GIVEN DATA:
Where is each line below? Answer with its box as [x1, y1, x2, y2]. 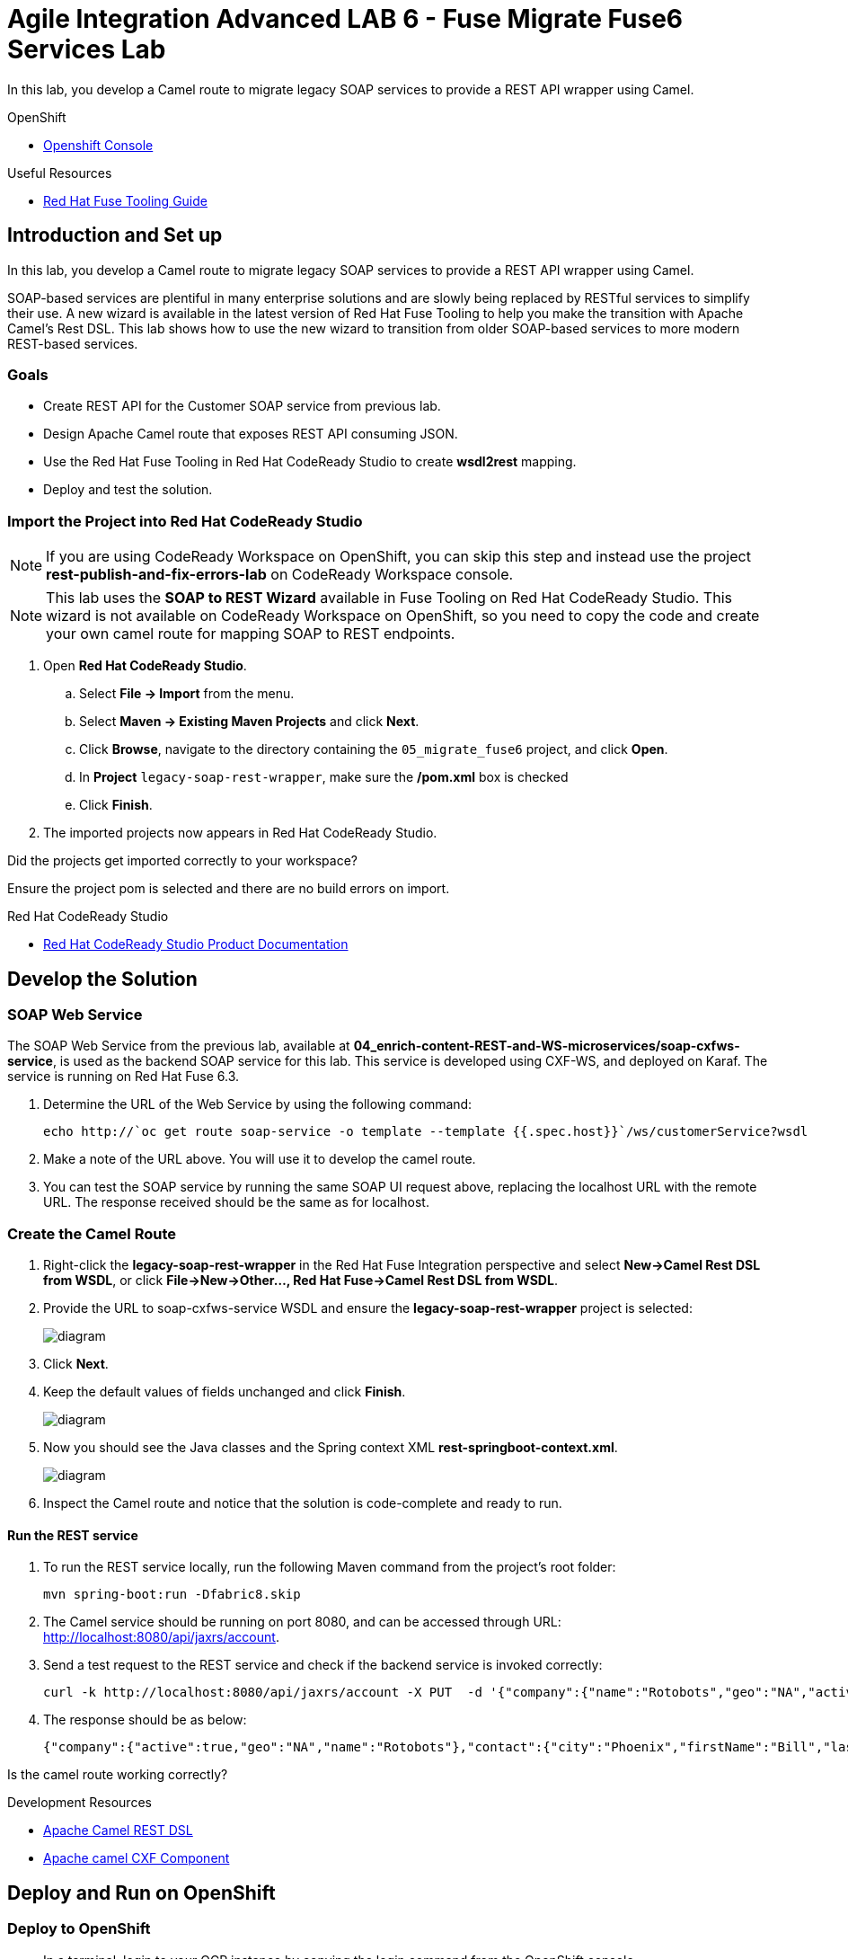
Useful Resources [7, 164, 112, 181]
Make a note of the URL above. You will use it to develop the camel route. [43, 1151, 476, 1167]
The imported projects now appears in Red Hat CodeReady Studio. [43, 825, 437, 841]
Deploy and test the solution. [43, 482, 213, 498]
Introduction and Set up [7, 224, 223, 247]
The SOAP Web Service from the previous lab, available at [7, 1038, 350, 1054]
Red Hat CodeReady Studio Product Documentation [43, 936, 349, 953]
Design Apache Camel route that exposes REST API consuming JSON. [43, 426, 458, 442]
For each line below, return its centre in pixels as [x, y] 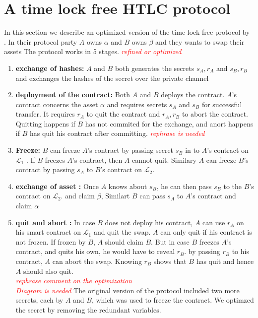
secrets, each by [39, 300]
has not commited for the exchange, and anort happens [169, 123]
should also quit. [48, 271]
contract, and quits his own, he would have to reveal [95, 251]
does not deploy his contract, [149, 222]
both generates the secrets [155, 68]
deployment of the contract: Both [73, 95]
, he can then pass [184, 186]
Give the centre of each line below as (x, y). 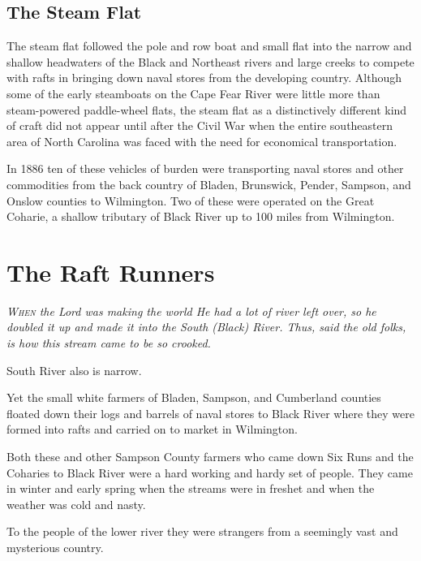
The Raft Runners (111, 272)
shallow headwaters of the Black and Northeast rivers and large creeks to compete (210, 61)
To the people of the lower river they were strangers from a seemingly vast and (202, 531)
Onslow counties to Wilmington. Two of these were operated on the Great (191, 200)
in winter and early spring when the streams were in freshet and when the (191, 488)
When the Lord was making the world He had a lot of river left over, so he (191, 311)
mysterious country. (55, 547)
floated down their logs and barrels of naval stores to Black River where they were (210, 413)
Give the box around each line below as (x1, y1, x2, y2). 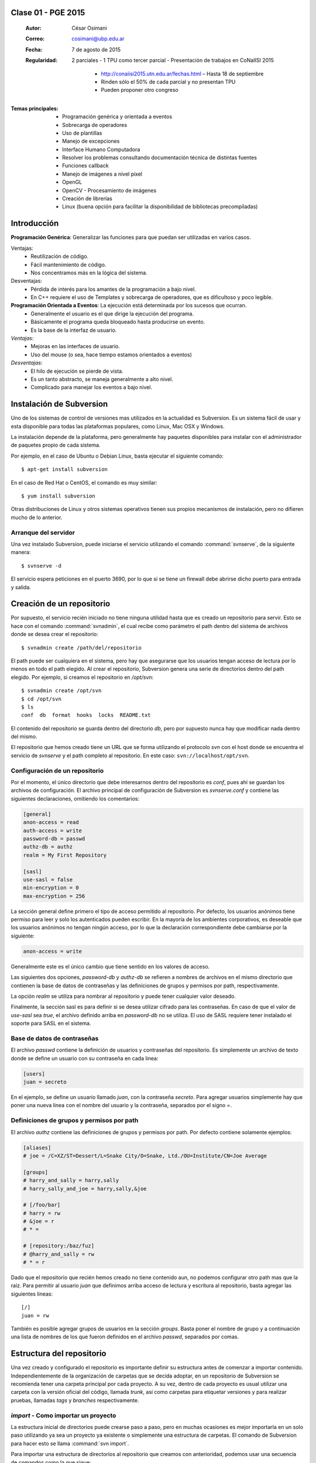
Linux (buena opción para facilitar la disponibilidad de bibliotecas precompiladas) (62, 203, 258, 210)
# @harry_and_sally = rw (23, 1251, 95, 1258)
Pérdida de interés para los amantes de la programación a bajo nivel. (30, 286, 196, 293)
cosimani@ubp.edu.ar (71, 35, 125, 42)
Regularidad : (25, 57, 58, 64)
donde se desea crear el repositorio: (11, 631, 99, 638)
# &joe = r (23, 1218, 54, 1225)
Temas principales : (11, 105, 59, 112)
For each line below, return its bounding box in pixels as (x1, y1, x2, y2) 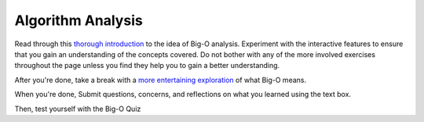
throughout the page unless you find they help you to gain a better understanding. (14, 61, 280, 70)
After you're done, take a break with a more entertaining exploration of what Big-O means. (14, 75, 306, 84)
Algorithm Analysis (14, 12, 143, 29)
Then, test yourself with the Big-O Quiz (14, 104, 141, 113)
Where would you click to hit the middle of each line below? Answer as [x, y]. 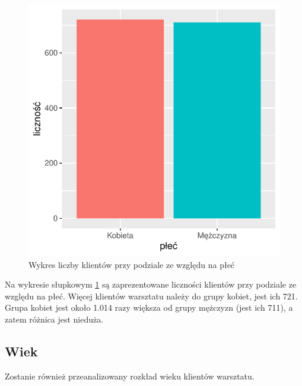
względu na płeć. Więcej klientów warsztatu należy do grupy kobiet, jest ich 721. [151, 296]
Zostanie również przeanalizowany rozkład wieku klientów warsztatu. [130, 376]
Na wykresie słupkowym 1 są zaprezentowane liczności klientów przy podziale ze [151, 284]
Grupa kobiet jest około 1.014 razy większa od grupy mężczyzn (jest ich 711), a [149, 307]
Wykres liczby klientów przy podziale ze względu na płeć [132, 264]
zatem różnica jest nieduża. [54, 319]
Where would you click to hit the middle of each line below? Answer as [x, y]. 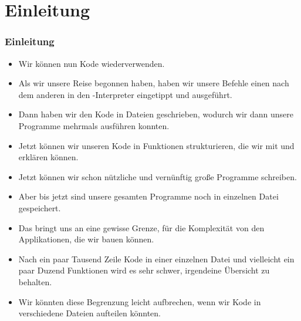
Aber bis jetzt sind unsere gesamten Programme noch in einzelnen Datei [148, 196]
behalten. [35, 281]
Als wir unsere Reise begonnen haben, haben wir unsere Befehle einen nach [154, 83]
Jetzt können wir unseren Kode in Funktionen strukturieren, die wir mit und [156, 145]
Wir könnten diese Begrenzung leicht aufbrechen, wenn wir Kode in [140, 301]
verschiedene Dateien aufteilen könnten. [89, 313]
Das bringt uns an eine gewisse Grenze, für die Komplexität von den [141, 227]
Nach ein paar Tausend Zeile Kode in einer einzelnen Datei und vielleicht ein [156, 259]
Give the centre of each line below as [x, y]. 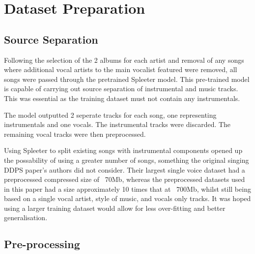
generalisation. [26, 217]
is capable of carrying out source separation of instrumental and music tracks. [121, 89]
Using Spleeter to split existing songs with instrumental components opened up [123, 150]
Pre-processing [42, 244]
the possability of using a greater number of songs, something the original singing [127, 160]
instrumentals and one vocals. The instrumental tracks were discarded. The [117, 124]
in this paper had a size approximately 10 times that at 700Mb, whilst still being [127, 189]
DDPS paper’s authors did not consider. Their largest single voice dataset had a [125, 169]
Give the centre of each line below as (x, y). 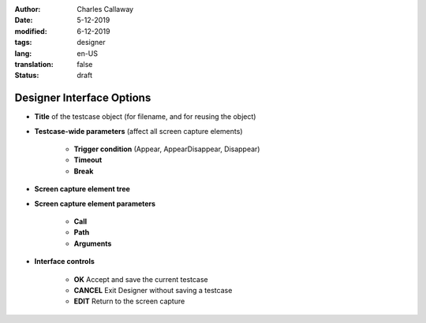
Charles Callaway (105, 9)
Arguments (93, 243)
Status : (27, 76)
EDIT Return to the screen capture (129, 301)
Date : (24, 20)
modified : (31, 31)
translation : (34, 64)
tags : (23, 43)
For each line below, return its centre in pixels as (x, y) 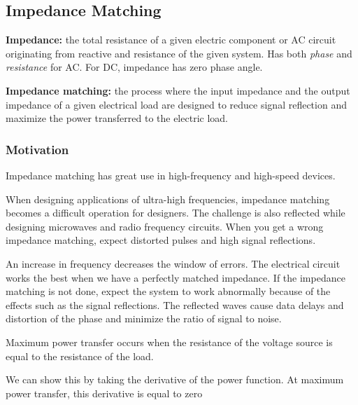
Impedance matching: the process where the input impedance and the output (178, 90)
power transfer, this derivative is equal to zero (104, 393)
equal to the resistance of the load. (80, 356)
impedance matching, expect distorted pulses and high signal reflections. (161, 240)
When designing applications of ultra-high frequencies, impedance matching (168, 199)
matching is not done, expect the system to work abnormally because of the (168, 291)
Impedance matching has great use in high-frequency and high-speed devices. (171, 175)
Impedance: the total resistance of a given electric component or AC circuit (171, 40)
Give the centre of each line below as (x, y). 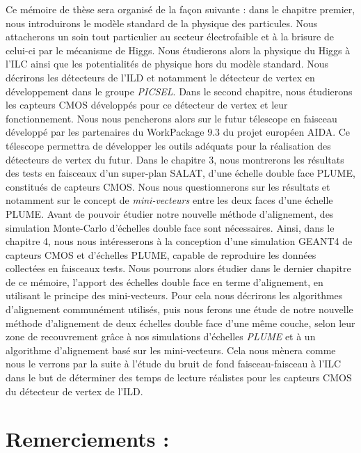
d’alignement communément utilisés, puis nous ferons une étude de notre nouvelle (179, 309)
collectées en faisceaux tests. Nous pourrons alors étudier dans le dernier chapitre (178, 268)
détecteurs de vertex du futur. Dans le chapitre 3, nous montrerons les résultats (175, 159)
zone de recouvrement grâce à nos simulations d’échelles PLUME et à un (161, 336)
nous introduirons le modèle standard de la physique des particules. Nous (162, 23)
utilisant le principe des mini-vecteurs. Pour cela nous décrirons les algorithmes (174, 295)
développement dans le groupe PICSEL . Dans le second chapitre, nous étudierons (179, 91)
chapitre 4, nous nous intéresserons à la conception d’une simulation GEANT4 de (179, 241)
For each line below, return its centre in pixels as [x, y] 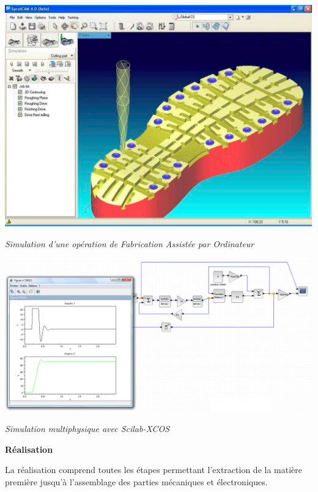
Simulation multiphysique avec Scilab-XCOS [87, 429]
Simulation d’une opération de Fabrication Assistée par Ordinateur [130, 243]
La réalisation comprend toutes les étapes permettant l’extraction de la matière [153, 470]
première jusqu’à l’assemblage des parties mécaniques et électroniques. [136, 481]
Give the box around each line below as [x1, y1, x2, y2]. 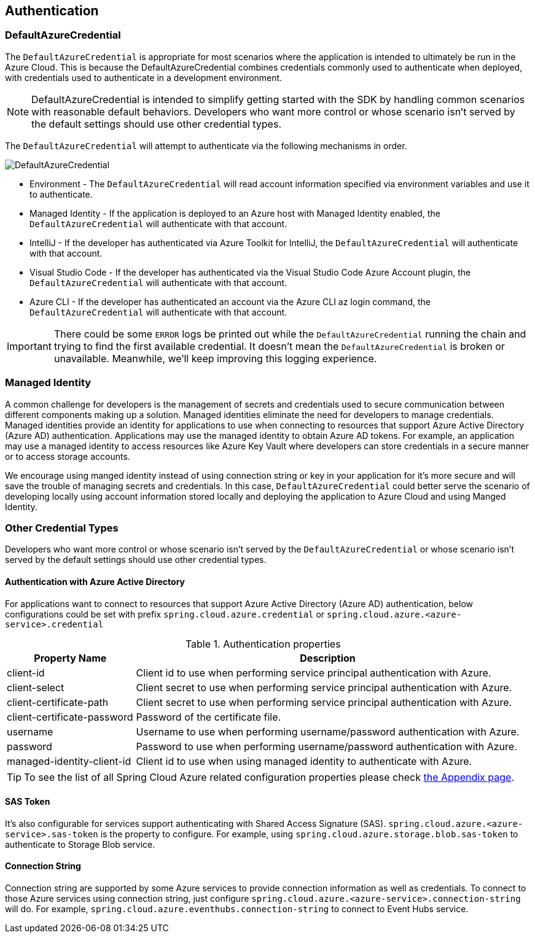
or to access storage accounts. [5, 451, 130, 462]
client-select [7, 681, 64, 694]
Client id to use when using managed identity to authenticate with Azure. [136, 754, 472, 767]
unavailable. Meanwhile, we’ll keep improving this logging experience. [53, 352, 377, 365]
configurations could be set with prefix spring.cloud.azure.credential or [5, 608, 325, 619]
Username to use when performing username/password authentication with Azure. [136, 725, 520, 738]
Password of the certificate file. [136, 710, 281, 723]
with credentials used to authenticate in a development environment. [5, 72, 283, 83]
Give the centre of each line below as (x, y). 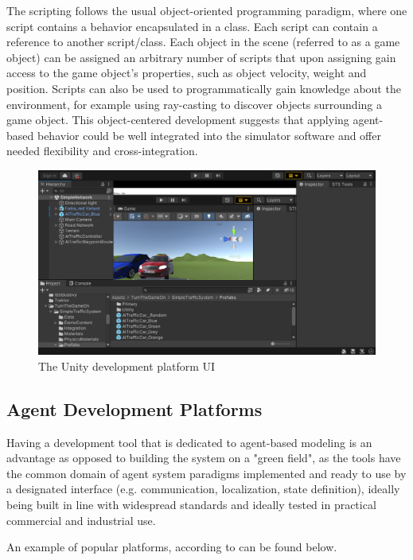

YOUR GOAL:
Copy out the listing above from the line containing "Impedance: the total" to the line containing "collectées en faisceaux", both included, exactly as written and minus the images.

OUTPUT FOR THIS TASK:
Impedance: the total resistance of a given electric component or AC circuit (171, 40)
Give the centre of each line below as (x, y). 
d’alignement communément utilisés, puis nous ferons une étude de notre nouvelle (179, 309)
collectées en faisceaux tests. Nous pourrons alors étudier dans le dernier chapitre (178, 268)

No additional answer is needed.